Concert

Programme Guide

It has been a tradition since the days of Karajan: To start off the new season, the Berliner Philharmoniker travel to give guest performances in Salzburg and Lucerne. The attraction of the Lucerne concerts increased even more after 1998 when the concert hall of the Culture and Convention Centre, now famous for its top-class acoustics, was opened – incidentally, with a concert with the Berliner Philharmoniker under Claudio Abbado.

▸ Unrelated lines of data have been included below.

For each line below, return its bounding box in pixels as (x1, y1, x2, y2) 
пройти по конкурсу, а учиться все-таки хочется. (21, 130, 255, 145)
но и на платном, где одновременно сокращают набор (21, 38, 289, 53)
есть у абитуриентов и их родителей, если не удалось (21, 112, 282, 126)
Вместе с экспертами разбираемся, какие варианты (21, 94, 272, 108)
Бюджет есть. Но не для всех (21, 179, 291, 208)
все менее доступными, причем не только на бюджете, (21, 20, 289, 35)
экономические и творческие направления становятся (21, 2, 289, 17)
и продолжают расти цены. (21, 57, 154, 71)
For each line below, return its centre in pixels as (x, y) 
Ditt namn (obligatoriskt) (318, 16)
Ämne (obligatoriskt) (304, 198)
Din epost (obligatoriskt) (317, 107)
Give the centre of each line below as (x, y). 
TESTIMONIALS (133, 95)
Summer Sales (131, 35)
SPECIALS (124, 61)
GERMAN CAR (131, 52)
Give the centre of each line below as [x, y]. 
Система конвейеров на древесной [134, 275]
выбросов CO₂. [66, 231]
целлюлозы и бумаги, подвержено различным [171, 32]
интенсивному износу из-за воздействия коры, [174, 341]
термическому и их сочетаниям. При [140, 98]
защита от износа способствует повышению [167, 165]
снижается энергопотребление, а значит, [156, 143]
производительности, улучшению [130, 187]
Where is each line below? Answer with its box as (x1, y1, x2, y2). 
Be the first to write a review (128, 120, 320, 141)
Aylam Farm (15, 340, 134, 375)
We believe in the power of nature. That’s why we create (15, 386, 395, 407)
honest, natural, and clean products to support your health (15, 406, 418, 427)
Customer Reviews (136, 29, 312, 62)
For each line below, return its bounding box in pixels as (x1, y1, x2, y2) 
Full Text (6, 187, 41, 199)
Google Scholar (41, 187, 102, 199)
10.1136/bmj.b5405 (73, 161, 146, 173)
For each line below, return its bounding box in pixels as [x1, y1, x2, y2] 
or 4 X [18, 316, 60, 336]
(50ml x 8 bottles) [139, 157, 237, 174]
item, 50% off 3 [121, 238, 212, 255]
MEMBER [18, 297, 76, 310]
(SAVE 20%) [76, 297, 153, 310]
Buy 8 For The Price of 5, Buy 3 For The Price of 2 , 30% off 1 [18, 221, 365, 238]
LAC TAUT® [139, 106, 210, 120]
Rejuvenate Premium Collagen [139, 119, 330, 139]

For the second Lucerne concert of 2015, chief conductor Sir Simon Rattle assembled a programme dedicated to the First Viennese School with works by Wolfgang Amadeus Mozart and Joseph Haydn. The concert opens with Mozart’s Sinfonia concertante for violin, viola and orchestra: a work whose attraction lies on the one hand in the charming dialogue between the two solo instruments, and on the other hand in its large-scale symphonic form which demonstrates the high standards demanded by the composer. The soloists are Daishin Kashimoto, First Concertmaster of the Berliner Philharmoniker, and the orchestra’s First Principal Viola, Amihai Grosz.

The concert closes with an “imaginary orchestral journey” through the music of Joseph Haydn. For this ten-part montage, Simon Rattle brings together the wittiest, most thoughtful and most eccentric moments in Haydn’s gigantic oeuvre. It includes ornate depictions of nature, a slow movement which repeatedly and unexpectedly breaks off, a deliberately messy opening orchestral tutti, and the famous “Farewell”, in which all the musicians, including the conductor, gradually clear the podium until only a lonely violin duet remains.